A History of Australian Defence and Foreign Policy 1901–23: Volume Two – Australia and World Crisis, 1914 – 1923
Sydney University Press, $80 pb, 551 pp
Tricky business
War aims to achieve essentially political objectives through the use of organised violence. It is a tricky business because the means we try to use – the violence itself and the way we organise and inflict it – exert a powerful fascination which often overshadows the objectives we have set ourselves. We so easily focus on the fighting itself and forget why we are doing it. Afghanistan today shows how the resulting muddle can distort contemporary strategic choices. But it also affects our view of past wars, which matters because past wars so strongly shape the way we see ourselves today. We tell and retell the stories of our soldiers’ heroism and tragedy, but hardly consider what they were fighting to achieve. As a result, we come to see our military history as a series of heroic exploits shorn of strategic purpose, so that war’s violence and sacrifice becomes self-validating; an end in itself. Almost, as Peter Weir suggested, like a sport.

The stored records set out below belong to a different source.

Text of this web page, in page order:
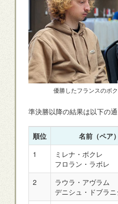
優勝したフランスのボク
準決勝以降の結果は以下の通
順位 名前（ペア）
1
ミレナ・ボクレ
フロラン・ラボレ
2
ラウラ・アヴラム
デニシュ・ドブラニ

This is perhaps most true of our biggest war. Take Les Carlyon’s The Great War (2006). It runs to more than 750 pages, but devotes just a single paragraph to explaining the policy purposes for which Australia decided to go to war with Germany, before dismissing them as essentially irrelevant to the stirring stories he retells so vividly. ‘Passions rather than interests led Australia into the Great War,’ Carlyon concludes. This is the generally held view: for four long years, Australia sent fifteen per cent of its entire population to an appalling war for no clear purpose, driven only by misguided imperial loyalty among those at home, and a sense of boyish adventure among those who went.